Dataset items

==================================================

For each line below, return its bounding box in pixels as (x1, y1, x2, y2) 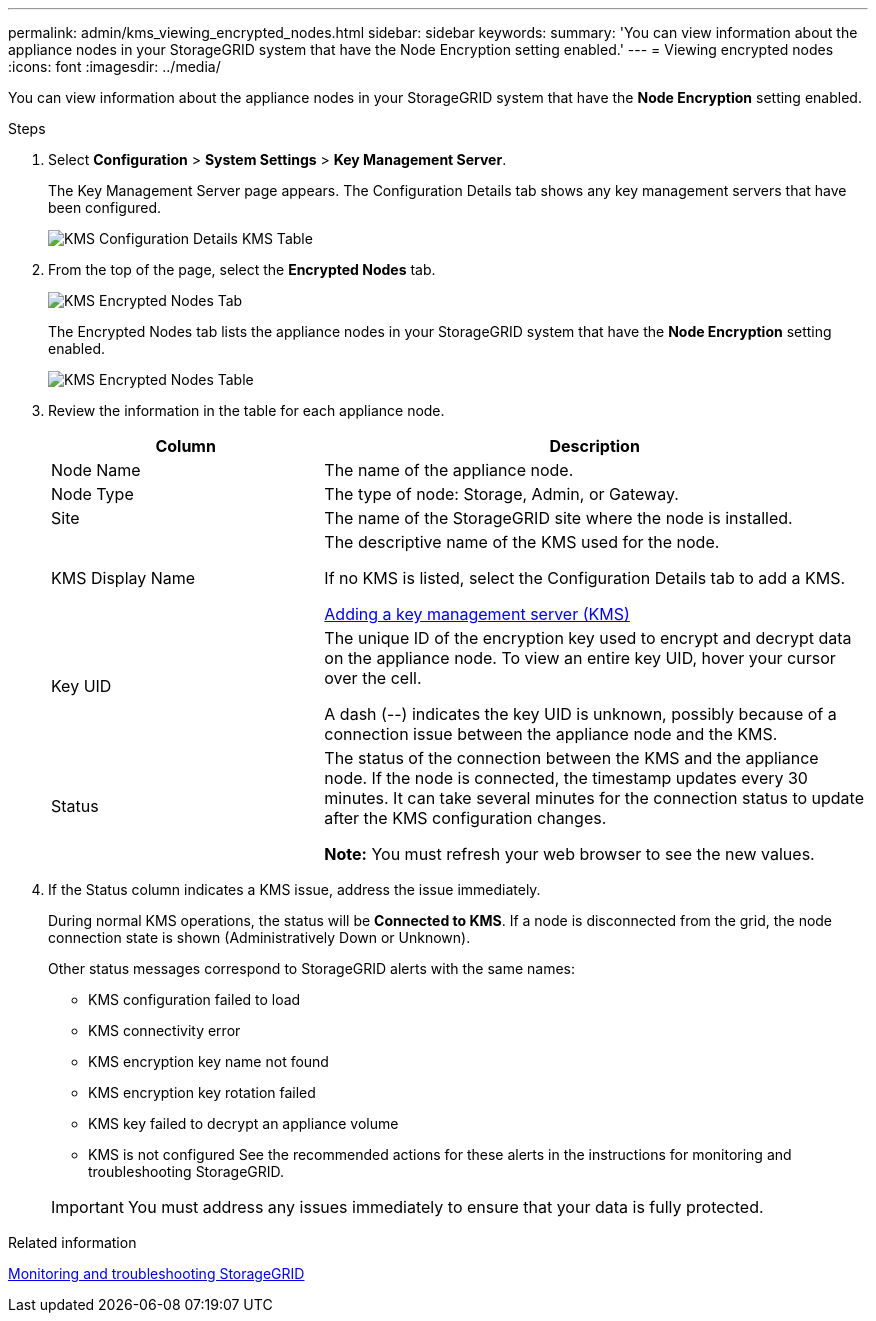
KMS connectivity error (88, 1022, 241, 1039)
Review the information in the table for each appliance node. (48, 402, 445, 419)
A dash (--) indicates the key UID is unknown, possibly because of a (324, 704, 837, 724)
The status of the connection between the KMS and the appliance (324, 748, 819, 768)
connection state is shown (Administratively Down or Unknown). (48, 929, 471, 946)
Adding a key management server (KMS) (324, 604, 630, 624)
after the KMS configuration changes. (324, 808, 607, 828)
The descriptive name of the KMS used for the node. (324, 532, 720, 552)
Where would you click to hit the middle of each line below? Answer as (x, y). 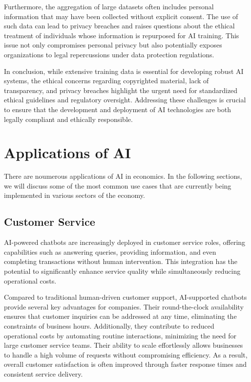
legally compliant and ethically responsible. (68, 119)
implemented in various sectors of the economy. (74, 195)
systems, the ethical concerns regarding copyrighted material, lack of (106, 81)
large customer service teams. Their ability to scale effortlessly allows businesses (124, 345)
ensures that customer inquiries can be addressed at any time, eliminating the (120, 316)
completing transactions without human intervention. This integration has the (121, 261)
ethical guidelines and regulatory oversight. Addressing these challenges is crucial (125, 100)
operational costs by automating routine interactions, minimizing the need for (120, 335)
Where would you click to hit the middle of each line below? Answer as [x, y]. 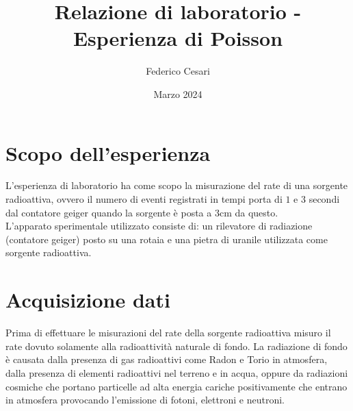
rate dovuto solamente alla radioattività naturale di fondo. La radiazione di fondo [176, 346]
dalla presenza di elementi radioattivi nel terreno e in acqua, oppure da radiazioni [177, 372]
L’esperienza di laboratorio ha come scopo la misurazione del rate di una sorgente [177, 185]
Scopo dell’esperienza [108, 152]
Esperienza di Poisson [178, 38]
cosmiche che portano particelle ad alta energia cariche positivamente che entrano [176, 386]
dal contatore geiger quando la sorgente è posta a [109, 212]
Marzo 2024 [178, 94]
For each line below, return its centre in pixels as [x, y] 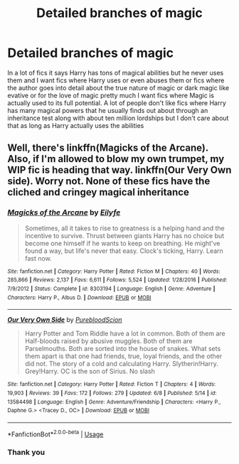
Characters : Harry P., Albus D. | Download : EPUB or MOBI [79, 297]
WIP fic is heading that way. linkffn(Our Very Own [119, 170]
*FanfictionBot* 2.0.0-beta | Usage [55, 433]
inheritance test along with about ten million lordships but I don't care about [118, 118]
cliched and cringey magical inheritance [99, 192]
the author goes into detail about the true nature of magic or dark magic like [118, 87]
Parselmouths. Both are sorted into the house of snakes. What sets [123, 349]
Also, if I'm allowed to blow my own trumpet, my [116, 159]
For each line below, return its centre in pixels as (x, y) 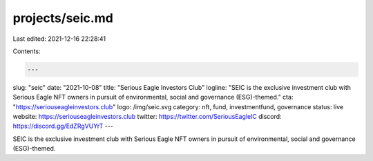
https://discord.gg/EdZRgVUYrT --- (63, 126)
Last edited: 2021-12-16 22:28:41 (59, 39)
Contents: (27, 51)
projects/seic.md (63, 18)

==================================================

To do: Look above for the line with "completing transactions without" and the line with "Marzo 2024 [178, 94]"; set down those two lines and all lines between them exactly, without pictures and without anything else.

Task output:
completing transactions without human intervention. This integration has the (121, 261)
ethical guidelines and regulatory oversight. Addressing these challenges is crucial (125, 100)
operational costs by automating routine interactions, minimizing the need for (120, 335)
Where would you click to hit the middle of each line below? Answer as [x, y]. 
rate dovuto solamente alla radioattività naturale di fondo. La radiazione di fondo [176, 346]
dalla presenza di elementi radioattivi nel terreno e in acqua, oppure da radiazioni [177, 372]
L’esperienza di laboratorio ha come scopo la misurazione del rate di una sorgente [177, 185]
Scopo dell’esperienza [108, 152]
Esperienza di Poisson [178, 38]
cosmiche che portano particelle ad alta energia cariche positivamente che entrano [176, 386]
dal contatore geiger quando la sorgente è posta a [109, 212]
Marzo 2024 [178, 94]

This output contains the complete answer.